A profit function is derived from the production cost and revenue function for a given item. The monthly profit function for a certain item is given by P(x)=−0.05x2+500x−100,000, where P is in dollars and x is the number of units sold.

19a. How many units must be sold on a monthly basis to maximize the profit?

19b. Find the maximum profit:

recall how to find the vertex of a parabola. In this case, that will be at

x = -b/2a = 500/0.1

Now use that to find P(x)

To find the number of units that must be sold on a monthly basis to maximize the profit, we need to determine the value of x that corresponds to the maximum point of the profit function P(x).

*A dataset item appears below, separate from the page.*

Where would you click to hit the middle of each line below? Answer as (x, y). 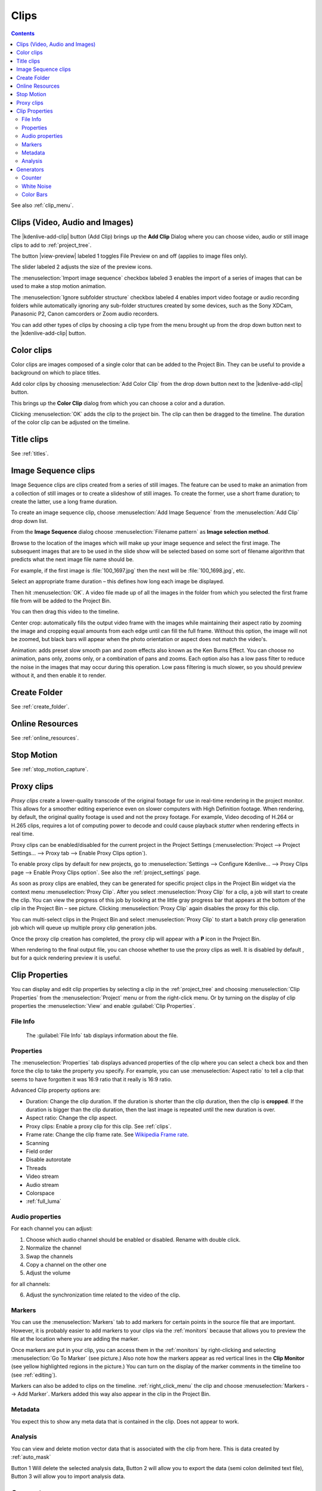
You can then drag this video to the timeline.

19a. To find the number of units that maximize the profit, we need to find the vertex of the parabola formed by the profit function P(x). The x-coordinate of the vertex, denoted as x_max, can be found using the formula x_max = -b/2a, where a, b, and c are the coefficients of the quadratic equation Ax^2 + Bx + C = 0. In this case, the equation is P(x) = -0.05x^2 + 500x - 100,000, so a = -0.05 and b = 500.

Plugging these values into the formula, we can find x_max as follows:
x_max = -500 / (2 * (-0.05))
x_max = -500 / (-0.1)
x_max = 5000

Therefore, 5000 units must be sold on a monthly basis to maximize the profit.

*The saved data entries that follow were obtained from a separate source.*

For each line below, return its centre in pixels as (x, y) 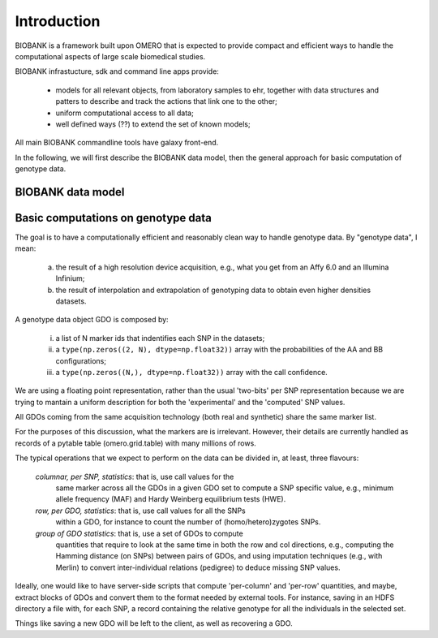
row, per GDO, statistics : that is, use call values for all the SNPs (141, 511)
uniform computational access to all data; (125, 113)
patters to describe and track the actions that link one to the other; (166, 101)
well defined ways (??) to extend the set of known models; (153, 124)
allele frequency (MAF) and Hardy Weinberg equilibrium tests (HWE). (171, 499)
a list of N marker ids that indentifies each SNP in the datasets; (160, 338)
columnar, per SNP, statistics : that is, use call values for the (135, 476)
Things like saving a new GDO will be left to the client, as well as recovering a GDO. (154, 623)

19b. To find the maximum profit, we substitute the value of x_max into the profit function P(x) and evaluate it:
P(x_max) = -0.05 * (5000)^2 + 500 * 5000 - 100,000
P(x_max) = -0.05 * 25,000,000 + 2,500,000 - 100,000
P(x_max) = -1,250,000 + 2,500,000 - 100,000
P(x_max) = 1,150,000

Therefore, the maximum profit is $1,150,000.